BEGIN MATERIAL FOR THIS TASK

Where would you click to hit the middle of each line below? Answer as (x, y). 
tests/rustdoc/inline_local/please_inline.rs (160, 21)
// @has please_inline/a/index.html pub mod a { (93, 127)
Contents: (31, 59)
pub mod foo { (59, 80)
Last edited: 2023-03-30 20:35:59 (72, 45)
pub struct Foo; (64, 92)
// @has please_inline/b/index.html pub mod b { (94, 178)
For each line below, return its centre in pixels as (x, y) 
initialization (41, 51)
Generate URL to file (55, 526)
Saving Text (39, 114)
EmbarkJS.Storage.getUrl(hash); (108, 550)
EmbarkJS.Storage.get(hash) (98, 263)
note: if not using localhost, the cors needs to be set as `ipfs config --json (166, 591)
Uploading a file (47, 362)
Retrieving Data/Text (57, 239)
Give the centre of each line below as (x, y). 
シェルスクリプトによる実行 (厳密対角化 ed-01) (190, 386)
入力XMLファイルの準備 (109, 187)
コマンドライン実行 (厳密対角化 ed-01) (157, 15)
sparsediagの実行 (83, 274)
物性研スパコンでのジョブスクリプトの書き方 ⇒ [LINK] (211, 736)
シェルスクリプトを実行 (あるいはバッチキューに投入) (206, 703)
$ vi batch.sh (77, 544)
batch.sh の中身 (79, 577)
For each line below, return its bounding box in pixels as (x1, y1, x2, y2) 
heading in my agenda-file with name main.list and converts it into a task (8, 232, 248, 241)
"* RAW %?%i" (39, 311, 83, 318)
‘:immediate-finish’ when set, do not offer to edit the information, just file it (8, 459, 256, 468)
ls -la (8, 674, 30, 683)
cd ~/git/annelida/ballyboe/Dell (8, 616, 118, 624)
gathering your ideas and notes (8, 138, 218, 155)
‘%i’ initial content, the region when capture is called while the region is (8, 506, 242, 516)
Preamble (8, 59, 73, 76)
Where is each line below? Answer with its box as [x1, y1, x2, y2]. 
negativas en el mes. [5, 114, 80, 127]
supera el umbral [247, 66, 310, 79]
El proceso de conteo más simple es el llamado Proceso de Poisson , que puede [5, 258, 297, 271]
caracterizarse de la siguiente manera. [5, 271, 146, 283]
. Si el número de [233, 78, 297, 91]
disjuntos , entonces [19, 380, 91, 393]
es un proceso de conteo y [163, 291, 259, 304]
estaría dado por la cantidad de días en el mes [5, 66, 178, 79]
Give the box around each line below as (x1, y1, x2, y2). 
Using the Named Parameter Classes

END MATERIAL FOR THIS TASK
BEGIN MATERIAL FOR THIS TASK

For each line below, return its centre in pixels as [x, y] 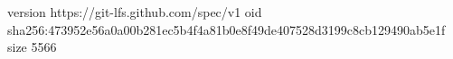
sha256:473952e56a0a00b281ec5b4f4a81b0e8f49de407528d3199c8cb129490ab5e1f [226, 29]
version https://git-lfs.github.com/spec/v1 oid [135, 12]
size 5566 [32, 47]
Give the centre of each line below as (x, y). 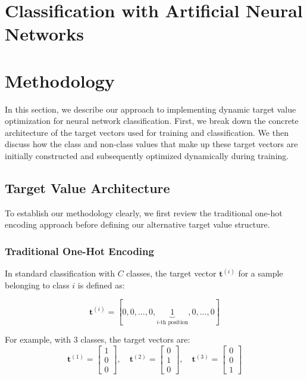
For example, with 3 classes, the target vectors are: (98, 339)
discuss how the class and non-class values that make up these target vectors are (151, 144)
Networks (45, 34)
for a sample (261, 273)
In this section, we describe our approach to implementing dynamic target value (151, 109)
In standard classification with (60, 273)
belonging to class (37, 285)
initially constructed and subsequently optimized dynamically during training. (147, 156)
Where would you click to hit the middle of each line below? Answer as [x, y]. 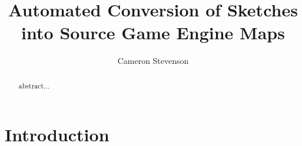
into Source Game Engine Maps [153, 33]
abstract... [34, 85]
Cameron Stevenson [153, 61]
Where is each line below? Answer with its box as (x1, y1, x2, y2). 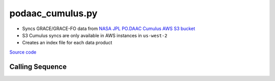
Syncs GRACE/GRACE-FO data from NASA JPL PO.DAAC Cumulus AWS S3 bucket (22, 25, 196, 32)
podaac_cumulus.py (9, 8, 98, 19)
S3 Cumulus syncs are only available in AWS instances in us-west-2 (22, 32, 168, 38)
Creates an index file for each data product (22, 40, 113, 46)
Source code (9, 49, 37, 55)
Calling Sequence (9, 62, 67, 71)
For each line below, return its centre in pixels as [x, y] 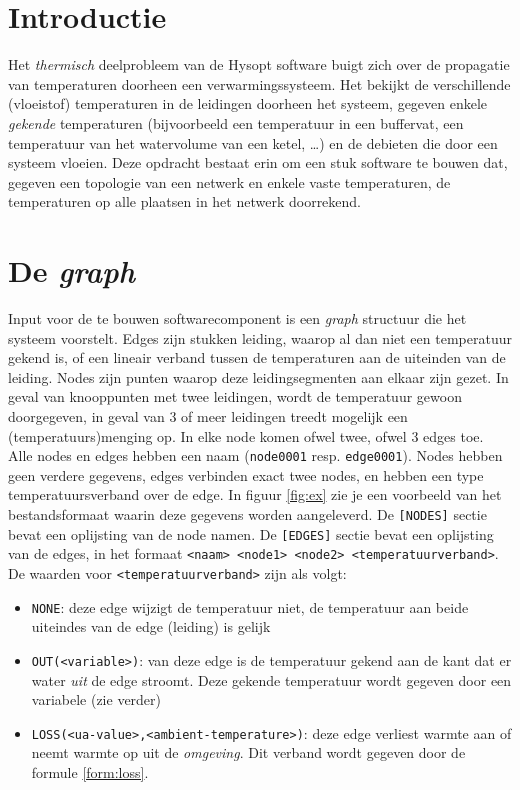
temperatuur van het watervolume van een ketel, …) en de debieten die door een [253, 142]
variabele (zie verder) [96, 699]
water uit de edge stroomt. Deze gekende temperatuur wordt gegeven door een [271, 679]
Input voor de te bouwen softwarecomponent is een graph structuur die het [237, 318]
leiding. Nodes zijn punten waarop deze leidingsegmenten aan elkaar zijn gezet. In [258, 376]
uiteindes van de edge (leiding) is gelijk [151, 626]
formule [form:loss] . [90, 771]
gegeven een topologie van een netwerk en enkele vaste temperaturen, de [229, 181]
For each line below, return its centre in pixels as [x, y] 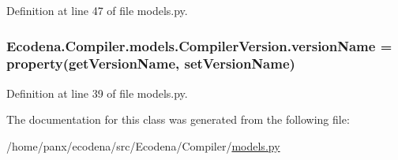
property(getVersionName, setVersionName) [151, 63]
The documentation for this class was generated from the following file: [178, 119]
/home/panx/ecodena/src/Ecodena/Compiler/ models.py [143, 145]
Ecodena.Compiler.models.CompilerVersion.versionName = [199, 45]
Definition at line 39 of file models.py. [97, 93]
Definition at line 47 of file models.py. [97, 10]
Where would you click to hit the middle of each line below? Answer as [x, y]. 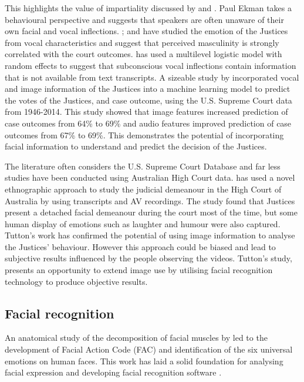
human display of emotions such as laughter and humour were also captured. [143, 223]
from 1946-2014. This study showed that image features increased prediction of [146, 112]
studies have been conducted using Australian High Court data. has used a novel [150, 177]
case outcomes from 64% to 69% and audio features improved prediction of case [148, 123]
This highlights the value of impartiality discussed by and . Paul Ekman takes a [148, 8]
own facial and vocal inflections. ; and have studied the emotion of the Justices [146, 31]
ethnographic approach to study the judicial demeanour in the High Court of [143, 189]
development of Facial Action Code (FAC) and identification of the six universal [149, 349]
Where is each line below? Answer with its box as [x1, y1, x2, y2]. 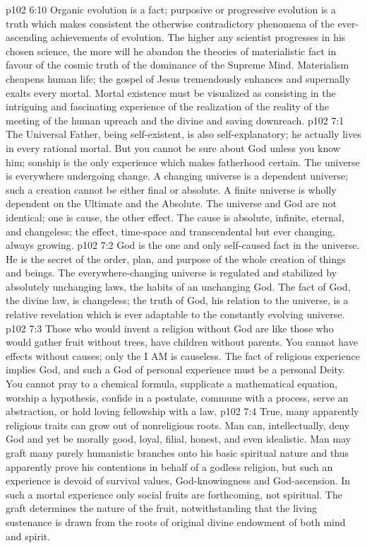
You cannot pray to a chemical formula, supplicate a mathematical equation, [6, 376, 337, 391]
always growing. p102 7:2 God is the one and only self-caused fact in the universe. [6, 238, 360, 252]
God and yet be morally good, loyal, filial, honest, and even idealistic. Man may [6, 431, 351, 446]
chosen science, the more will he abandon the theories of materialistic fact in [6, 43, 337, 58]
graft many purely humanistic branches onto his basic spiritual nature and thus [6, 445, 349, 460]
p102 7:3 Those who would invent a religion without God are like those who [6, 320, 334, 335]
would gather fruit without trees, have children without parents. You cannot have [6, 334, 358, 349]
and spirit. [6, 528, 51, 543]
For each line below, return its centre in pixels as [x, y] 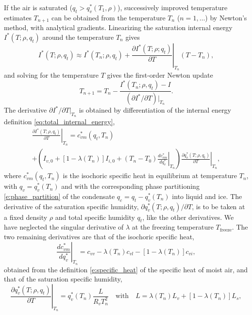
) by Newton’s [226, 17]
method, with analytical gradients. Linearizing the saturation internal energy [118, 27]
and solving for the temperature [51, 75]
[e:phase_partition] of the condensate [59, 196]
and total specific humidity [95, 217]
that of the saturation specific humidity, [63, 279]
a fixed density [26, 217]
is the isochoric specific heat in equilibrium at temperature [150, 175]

END MATERIAL FOR THIS TASK
BEGIN MATERIAL FOR THIS TASK

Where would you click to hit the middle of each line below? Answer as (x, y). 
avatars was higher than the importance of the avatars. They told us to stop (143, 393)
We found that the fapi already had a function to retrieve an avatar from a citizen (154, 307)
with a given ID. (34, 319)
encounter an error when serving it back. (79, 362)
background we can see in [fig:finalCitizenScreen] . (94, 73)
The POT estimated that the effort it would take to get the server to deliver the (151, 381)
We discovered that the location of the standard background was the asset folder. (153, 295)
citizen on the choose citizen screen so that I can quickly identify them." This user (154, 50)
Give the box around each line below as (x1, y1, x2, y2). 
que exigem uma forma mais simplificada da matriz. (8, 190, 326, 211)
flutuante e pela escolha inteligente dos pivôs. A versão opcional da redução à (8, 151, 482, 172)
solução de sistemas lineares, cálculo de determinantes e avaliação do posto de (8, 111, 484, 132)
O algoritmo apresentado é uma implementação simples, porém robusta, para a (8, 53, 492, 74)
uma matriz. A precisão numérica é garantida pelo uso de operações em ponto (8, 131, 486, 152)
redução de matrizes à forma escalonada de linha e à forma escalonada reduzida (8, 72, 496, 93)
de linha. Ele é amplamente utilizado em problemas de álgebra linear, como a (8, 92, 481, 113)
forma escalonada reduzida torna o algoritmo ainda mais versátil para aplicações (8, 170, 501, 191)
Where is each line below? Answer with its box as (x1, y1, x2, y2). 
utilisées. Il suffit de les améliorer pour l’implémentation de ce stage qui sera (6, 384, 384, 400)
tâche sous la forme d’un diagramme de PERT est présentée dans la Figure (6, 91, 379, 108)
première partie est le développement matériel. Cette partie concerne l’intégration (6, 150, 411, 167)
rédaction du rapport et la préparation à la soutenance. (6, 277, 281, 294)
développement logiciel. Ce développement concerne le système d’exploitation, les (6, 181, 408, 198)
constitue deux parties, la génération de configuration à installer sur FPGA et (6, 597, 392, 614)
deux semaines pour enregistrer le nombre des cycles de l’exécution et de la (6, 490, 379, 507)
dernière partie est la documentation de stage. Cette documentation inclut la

END MATERIAL FOR THIS TASK

**TASK STATEMENT**
Your answer is the exact run of lines above from the one with "initially constructed and" through the one with "Calling Sequence (9, 62, 67, 71)", both ends included, minus any picture.

**OUTPUT BELOW**
initially constructed and subsequently optimized dynamically during training. (147, 156)
Where would you click to hit the middle of each line below? Answer as [x, y]. 
into Source Game Engine Maps [153, 33]
abstract... [34, 85]
Cameron Stevenson [153, 61]
Where is each line below? Answer with its box as (x1, y1, x2, y2). 
Syncs GRACE/GRACE-FO data from NASA JPL PO.DAAC Cumulus AWS S3 bucket (22, 25, 196, 32)
podaac_cumulus.py (9, 8, 98, 19)
S3 Cumulus syncs are only available in AWS instances in us-west-2 (22, 32, 168, 38)
Creates an index file for each data product (22, 40, 113, 46)
Source code (9, 49, 37, 55)
Calling Sequence (9, 62, 67, 71)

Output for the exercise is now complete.